I also implemented SA for the first time it was performing better than hill climbing so I have to say it was a good learning experience. Another thing I noted that while using SA when I changed the candidate vertex to any of the surrounding points on the grid, then solution was much worse than picking random point on the grid.
Provisional Score : 369781.98
Provisional Rank : 66
||I also computed the theoretical optimum like you did (pretty early on during the contest) and was also amazed (at the time) that the top scores were indeed very close to it. On the tests that I used I can say that my scores (of the final solution) are ~45K away from optimum on average (with some tests reaching it almost perfectly and others being more than 100K away).
||Prev score: 776566.38, 17th place.
I tried to find out some sophisticated method, but none of them worked well.
Finilly I selected very simple elements and trust in speed. I have two stage:
2. randomization (with special manner)
1. Climbing: select the worst edge and try to make it better. The rate target was 0.87 to 1.13 first then narrowed when found better solutions. Note that worst edge selection is time consuming, it costs about 40 % of total time. (It could be possible to find a better way but I run out of my time.)
2. Randomization: select a random edge and make a large change.
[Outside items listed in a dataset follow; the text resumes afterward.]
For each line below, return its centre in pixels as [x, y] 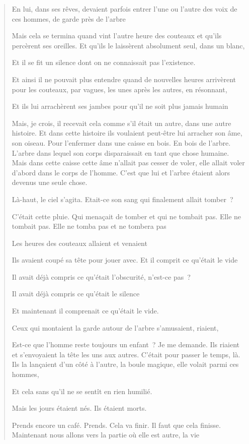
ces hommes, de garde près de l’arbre [69, 18]
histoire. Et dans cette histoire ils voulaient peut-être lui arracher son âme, [127, 133]
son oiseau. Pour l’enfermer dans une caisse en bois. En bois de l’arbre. [121, 142]
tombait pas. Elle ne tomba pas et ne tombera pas [89, 226]
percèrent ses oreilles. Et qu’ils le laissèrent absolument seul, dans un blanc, [128, 45]
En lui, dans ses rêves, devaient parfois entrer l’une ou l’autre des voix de [124, 9]
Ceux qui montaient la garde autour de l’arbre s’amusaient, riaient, [115, 327]
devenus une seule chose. [50, 182]
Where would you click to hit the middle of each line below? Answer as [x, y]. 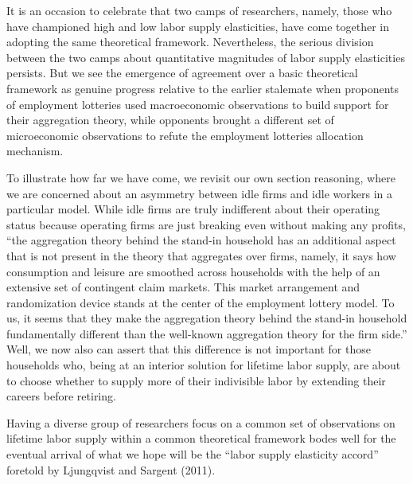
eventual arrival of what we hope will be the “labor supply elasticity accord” [193, 454]
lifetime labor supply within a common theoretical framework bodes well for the [201, 438]
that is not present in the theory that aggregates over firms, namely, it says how [201, 255]
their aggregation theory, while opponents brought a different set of [170, 120]
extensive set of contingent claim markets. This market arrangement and [183, 287]
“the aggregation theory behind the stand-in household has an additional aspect [201, 240]
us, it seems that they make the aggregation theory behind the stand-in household [207, 318]
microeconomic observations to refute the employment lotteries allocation [185, 135]
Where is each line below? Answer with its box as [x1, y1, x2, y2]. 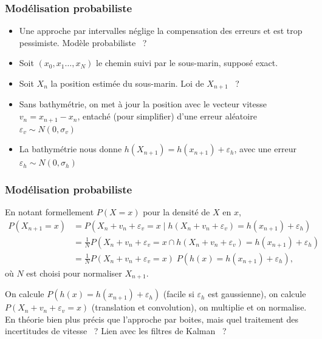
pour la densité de [143, 205, 210, 218]
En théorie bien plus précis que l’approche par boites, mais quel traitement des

At the begining of randomizations stage the change was even larger then it is necessary to set optimal value. (eg. real length 100, target length 200 then I move both edge with about 95.) I take at least 2500 steps of randomization before starting to climb again.
I do not optimalize for small distances and other special cases. My program is still quite random. Selecting the best result from 5 run could result about 787000 points. (That meas that a speed up of 5 times could take at least 10 k more points.)
I am interested whether top players has any good idea, or just do faster program.
Note that I prefer problems where it is possible to utilize more idea and less speed optimalization.
||For worst edge selection I kept black-and-red tree (set in C++) with the worst edge sitting at the root. The nodes were integers pointing to entries of array holding edge specification. I would pop the worst edge, try to improve it, modify the array in relevant places (there were not that many) and pushed the node back on the tree. Actually it is hard to tell what the "worst" edge is. A perfect graph is not necessarily with each edge ratio equal to 1.0, it could be 0.8, 1.1 or any other number for that matter. So I kept two trees, one with ascending ratio and the other in descending.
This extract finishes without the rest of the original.